> **EXERCISE**
Below is a listing. Set down exactly the lines from the one containing "sede del recien" through the one containing "regarding relationships applications", both ends included, and leave out the rest.

> **RECORDED INFORMATION**
━━━━

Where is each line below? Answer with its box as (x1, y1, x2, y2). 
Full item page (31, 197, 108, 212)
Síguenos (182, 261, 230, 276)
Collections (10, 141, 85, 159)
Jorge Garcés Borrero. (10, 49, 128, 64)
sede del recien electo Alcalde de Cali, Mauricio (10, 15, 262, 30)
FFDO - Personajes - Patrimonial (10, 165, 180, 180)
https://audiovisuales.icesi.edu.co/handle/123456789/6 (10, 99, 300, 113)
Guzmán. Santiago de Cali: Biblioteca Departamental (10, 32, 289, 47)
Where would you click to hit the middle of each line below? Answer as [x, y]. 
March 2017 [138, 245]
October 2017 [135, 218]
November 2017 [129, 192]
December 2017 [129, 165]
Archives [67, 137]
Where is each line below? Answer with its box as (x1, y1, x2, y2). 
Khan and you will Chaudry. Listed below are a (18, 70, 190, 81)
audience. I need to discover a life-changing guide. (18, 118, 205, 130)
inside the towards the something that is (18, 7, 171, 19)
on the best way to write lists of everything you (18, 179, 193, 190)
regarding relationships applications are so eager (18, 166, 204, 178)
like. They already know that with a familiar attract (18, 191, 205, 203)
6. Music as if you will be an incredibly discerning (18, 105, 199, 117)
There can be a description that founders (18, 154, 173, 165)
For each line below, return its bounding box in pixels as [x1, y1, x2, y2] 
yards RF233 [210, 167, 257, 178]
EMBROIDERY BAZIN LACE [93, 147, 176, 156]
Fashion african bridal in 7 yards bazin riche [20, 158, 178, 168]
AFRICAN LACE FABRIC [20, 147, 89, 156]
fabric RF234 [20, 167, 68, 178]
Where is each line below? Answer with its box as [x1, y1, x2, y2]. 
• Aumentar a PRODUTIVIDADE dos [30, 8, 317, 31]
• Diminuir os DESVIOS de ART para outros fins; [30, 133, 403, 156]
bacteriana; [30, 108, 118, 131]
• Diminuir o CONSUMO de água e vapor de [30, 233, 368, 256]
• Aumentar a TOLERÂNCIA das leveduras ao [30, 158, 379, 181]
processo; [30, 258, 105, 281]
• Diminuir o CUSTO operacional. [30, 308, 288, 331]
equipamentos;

━━━━

> **TASK RESPONSE**
sede del recien electo Alcalde de Cali, Mauricio (10, 15, 262, 30)
FFDO - Personajes - Patrimonial (10, 165, 180, 180)
https://audiovisuales.icesi.edu.co/handle/123456789/6 (10, 99, 300, 113)
Guzmán. Santiago de Cali: Biblioteca Departamental (10, 32, 289, 47)
Where would you click to hit the middle of each line below? Answer as [x, y]. 
March 2017 [138, 245]
October 2017 [135, 218]
November 2017 [129, 192]
December 2017 [129, 165]
Archives [67, 137]
Where is each line below? Answer with its box as (x1, y1, x2, y2). 
Khan and you will Chaudry. Listed below are a (18, 70, 190, 81)
audience. I need to discover a life-changing guide. (18, 118, 205, 130)
inside the towards the something that is (18, 7, 171, 19)
on the best way to write lists of everything you (18, 179, 193, 190)
regarding relationships applications are so eager (18, 166, 204, 178)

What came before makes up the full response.